[PATCH 6/7] mm: defer freeing PTE page table for a grace period

From: Qi Zheng
Date: Sun Jul 18 2021 - 00:31:26 EST


With rcu_read_lock(), the release of the PTE page table
can be postponed.

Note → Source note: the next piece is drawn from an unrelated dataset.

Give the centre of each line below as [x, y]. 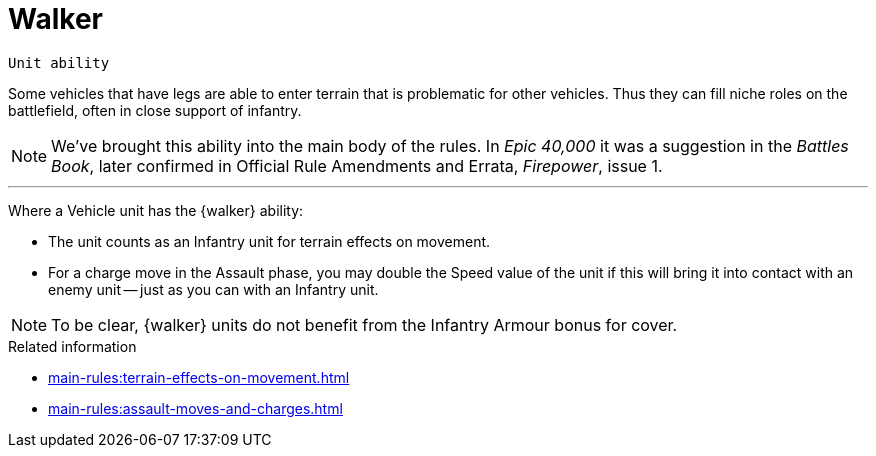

So we don't need to hold the pmd lock
anymore when we do pte_try_get()/pte_alloc_get(), which
can improve performance and simplify code logic.

Signed-off-by: Qi Zheng <zhengqi.arch@xxxxxxxxxxxxx>
---
fs/proc/task_mmu.c | 8 ++++----
include/linux/pte_ref.h | 28 +++++++++++++++-------------
mm/gup.c | 2 +-
mm/hmm.c | 2 +-
mm/khugepaged.c | 4 ++--
mm/ksm.c | 2 +-
mm/madvise.c | 6 +++---
mm/memcontrol.c | 4 ++--
mm/memory.c | 14 +++++++-------
mm/mempolicy.c | 2 +-
mm/migrate.c | 2 +-
mm/mincore.c | 2 +-
mm/mprotect.c | 2 +-
mm/page_vma_mapped.c | 2 +-
mm/pagewalk.c | 2 +-
mm/pte_ref.c | 10 +++++++++-
mm/swapfile.c | 2 +-
17 files changed, 52 insertions(+), 42 deletions(-)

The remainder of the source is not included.